The Gypsy Trail is a 1918 American silent comedy film directed by Walter Edwards and written by Robert Housum and Julia Crawford Ivers. The film stars Bryant Washburn, Wanda Hawley, Casson Ferguson, Clarence Geldart, Georgie Stone, and Edythe Chapman. The film was released on November 17, 1918, by Paramount Pictures.

==Plot==
As described in a film magazine, Edward Andrews worships the romance-loving Frances Raymond, the daughter of wealthy parents, but she always turns down his proposals.

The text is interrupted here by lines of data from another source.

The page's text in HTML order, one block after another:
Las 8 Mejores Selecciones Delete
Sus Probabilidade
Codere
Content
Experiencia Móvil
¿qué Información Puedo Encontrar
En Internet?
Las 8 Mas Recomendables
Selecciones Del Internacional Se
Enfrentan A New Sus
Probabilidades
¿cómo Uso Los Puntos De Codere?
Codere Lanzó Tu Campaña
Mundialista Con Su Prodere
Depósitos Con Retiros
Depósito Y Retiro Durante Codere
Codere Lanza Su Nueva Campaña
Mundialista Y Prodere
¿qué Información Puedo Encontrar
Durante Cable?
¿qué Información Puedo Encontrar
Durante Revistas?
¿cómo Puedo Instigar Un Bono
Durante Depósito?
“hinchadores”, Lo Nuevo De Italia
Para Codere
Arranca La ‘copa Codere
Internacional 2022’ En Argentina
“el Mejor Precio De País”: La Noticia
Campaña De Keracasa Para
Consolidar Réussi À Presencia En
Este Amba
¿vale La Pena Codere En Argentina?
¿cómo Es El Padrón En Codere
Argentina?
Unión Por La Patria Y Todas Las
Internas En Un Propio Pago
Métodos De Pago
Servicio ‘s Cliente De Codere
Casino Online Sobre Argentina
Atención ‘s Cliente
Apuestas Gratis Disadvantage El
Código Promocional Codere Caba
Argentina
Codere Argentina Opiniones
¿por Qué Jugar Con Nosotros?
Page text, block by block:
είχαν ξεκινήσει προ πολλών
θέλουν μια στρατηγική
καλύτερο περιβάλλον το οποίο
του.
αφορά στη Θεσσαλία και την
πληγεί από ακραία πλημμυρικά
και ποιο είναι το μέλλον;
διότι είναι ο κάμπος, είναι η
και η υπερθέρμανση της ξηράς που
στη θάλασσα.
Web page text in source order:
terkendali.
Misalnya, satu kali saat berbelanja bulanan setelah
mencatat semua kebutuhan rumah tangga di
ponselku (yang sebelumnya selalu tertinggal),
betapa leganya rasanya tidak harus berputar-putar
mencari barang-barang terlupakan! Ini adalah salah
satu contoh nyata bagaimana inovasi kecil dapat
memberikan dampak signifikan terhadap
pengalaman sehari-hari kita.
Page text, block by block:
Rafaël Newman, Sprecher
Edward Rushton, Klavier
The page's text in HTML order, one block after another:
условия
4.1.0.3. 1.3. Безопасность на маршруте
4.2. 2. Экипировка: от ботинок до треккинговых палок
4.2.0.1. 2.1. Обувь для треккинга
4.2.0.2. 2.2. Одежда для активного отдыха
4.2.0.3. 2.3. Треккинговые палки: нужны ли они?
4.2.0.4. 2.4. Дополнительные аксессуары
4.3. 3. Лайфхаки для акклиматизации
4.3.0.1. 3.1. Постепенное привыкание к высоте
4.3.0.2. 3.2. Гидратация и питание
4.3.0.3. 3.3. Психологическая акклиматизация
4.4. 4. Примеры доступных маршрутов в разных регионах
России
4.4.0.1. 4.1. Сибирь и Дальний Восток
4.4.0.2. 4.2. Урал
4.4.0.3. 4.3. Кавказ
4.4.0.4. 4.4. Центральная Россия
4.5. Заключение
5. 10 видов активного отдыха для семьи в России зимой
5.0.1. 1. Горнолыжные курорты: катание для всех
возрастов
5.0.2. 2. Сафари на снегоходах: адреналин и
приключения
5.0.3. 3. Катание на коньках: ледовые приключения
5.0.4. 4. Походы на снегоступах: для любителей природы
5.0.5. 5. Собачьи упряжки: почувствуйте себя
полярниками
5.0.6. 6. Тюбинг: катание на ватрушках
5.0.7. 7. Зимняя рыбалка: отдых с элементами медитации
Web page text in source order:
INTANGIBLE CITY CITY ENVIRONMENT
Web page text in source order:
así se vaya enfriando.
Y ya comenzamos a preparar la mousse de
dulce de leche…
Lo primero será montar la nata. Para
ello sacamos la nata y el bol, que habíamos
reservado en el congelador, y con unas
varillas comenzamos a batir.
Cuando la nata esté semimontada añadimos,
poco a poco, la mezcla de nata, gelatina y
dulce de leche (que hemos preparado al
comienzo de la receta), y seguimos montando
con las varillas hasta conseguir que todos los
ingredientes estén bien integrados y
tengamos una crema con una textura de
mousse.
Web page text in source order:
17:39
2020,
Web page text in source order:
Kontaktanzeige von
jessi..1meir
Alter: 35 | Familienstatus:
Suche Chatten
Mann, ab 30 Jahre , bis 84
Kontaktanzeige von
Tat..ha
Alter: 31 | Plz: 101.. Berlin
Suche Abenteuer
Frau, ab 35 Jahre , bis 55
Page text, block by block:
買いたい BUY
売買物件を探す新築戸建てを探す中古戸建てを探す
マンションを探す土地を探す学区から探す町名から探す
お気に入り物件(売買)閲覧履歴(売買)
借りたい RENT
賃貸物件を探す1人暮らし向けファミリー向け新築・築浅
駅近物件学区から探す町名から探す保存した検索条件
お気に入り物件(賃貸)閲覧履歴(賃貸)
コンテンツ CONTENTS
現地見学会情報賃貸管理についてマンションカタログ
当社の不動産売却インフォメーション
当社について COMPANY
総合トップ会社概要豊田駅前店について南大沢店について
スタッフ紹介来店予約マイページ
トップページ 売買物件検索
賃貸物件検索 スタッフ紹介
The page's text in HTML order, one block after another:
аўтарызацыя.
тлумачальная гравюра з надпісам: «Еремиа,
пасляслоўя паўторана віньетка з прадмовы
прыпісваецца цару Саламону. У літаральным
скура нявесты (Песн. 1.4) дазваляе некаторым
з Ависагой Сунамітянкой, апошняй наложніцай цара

Finally, she hints that she may be won over using caveman tactics. Edward hires a reporter, Michael Rudder, to kidnap Frances and take her to his country home, where he has installed his grandmother to act as a chaperon. Frances is won over by the ardent lovemaking of the reporter and when she suggests that they get married at once, the poor reporter runs away. Frances is now inconsolable, and Edward very obligingly goes in search of the wooer. When they return, the reporter reveals that he is wealthy and has a title and estate in England, but Frances decides in favor of the conventional Edward.

==Cast==
- Bryant Washburn as Edward Andrews
- Wanda Hawley as Frances Raymond
- Casson Ferguson as Michael Rudder
- Clarence Geldart as Frank Raymond
- Georgie Stone as John Raymond
- Edythe Chapman as Grandma

==Preservation==
With no copies of The Gypsy Trail located in any film archives, it is a lost film.